_DATASET RECORDS:_
────

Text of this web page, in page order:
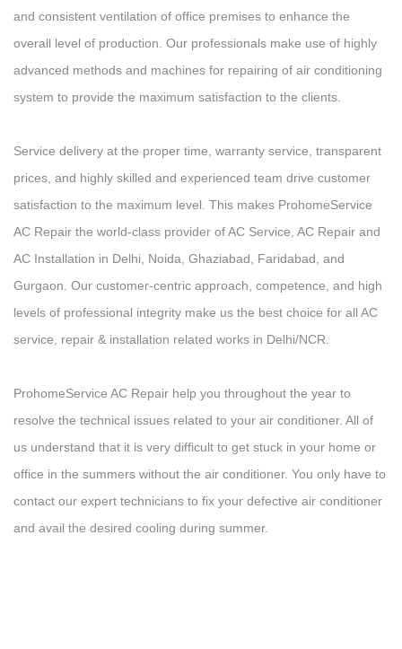
and consistent ventilation of office premises to enhance the
overall level of production. Our professionals make use of highly
advanced methods and machines for repairing of air conditioning
system to provide the maximum satisfaction to the clients.
Service delivery at the proper time, warranty service, transparent
prices, and highly skilled and experienced team drive customer
satisfaction to the maximum level. This makes ProhomeService
AC Repair the world-class provider of AC Service, AC Repair and
AC Installation in Delhi, Noida, Ghaziabad, Faridabad, and
Gurgaon. Our customer-centric approach, competence, and high
levels of professional integrity make us the best choice for all AC
service, repair & installation related works in Delhi/NCR.
ProhomeService AC Repair help you throughout the year to
resolve the technical issues related to your air conditioner. All of
us understand that it is very difficult to get stuck in your home or
office in the summers without the air conditioner. You only have to
contact our expert technicians to fix your defective air conditioner
and avail the desired cooling during summer.

────

_WHAT YOU ARE ASKED TO DO:_ Make an exact copy of each line, beginning at the one containing "service, repair &" and ending with the last line of the data, and of no other line.

_TASK ANSWER:_
service, repair & installation related works in Delhi/NCR.
ProhomeService AC Repair help you throughout the year to
resolve the technical issues related to your air conditioner. All of
us understand that it is very difficult to get stuck in your home or
office in the summers without the air conditioner. You only have to
contact our expert technicians to fix your defective air conditioner
and avail the desired cooling during summer.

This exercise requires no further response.